Exercise: What are the lines of the listing below, word for word, from the first down to the one that contains "Random SQL Generator Architecture (114, 363)"?

Data provided:
┄┄┄┄┄┄┄┄┄┄┄┄┄┄┄┄┄┄┄┄
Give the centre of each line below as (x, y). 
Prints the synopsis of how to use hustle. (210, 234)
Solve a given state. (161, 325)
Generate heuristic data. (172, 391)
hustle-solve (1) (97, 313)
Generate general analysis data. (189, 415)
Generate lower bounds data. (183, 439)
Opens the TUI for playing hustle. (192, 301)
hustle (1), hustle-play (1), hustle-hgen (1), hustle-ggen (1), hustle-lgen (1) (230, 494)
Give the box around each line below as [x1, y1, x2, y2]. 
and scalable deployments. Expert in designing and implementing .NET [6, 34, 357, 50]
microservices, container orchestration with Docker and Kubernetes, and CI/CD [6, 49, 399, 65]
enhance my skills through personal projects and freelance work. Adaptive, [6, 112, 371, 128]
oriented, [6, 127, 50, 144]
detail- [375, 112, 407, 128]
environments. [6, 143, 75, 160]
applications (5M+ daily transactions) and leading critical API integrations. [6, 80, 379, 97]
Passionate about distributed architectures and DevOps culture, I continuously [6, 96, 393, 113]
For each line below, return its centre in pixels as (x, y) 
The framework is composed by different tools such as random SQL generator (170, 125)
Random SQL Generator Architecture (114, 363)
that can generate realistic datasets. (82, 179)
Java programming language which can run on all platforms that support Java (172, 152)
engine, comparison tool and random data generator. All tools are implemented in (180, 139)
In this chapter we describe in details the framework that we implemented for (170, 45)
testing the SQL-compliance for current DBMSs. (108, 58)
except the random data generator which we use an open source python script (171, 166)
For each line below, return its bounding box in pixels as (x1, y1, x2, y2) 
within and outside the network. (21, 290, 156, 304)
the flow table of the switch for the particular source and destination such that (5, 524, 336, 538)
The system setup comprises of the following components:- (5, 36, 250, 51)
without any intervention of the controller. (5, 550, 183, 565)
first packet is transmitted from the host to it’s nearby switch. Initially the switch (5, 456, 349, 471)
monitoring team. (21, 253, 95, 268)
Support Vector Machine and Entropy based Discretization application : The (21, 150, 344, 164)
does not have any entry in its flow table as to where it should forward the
┄┄┄┄┄┄┄┄┄┄┄┄┄┄┄┄┄┄┄┄
Result of the exercise:
Give the centre of each line below as (x, y). 
Prints the synopsis of how to use hustle. (210, 234)
Solve a given state. (161, 325)
Generate heuristic data. (172, 391)
hustle-solve (1) (97, 313)
Generate general analysis data. (189, 415)
Generate lower bounds data. (183, 439)
Opens the TUI for playing hustle. (192, 301)
hustle (1), hustle-play (1), hustle-hgen (1), hustle-ggen (1), hustle-lgen (1) (230, 494)
Give the box around each line below as [x1, y1, x2, y2]. 
and scalable deployments. Expert in designing and implementing .NET [6, 34, 357, 50]
microservices, container orchestration with Docker and Kubernetes, and CI/CD [6, 49, 399, 65]
enhance my skills through personal projects and freelance work. Adaptive, [6, 112, 371, 128]
oriented, [6, 127, 50, 144]
detail- [375, 112, 407, 128]
environments. [6, 143, 75, 160]
applications (5M+ daily transactions) and leading critical API integrations. [6, 80, 379, 97]
Passionate about distributed architectures and DevOps culture, I continuously [6, 96, 393, 113]
For each line below, return its centre in pixels as (x, y) 
The framework is composed by different tools such as random SQL generator (170, 125)
Random SQL Generator Architecture (114, 363)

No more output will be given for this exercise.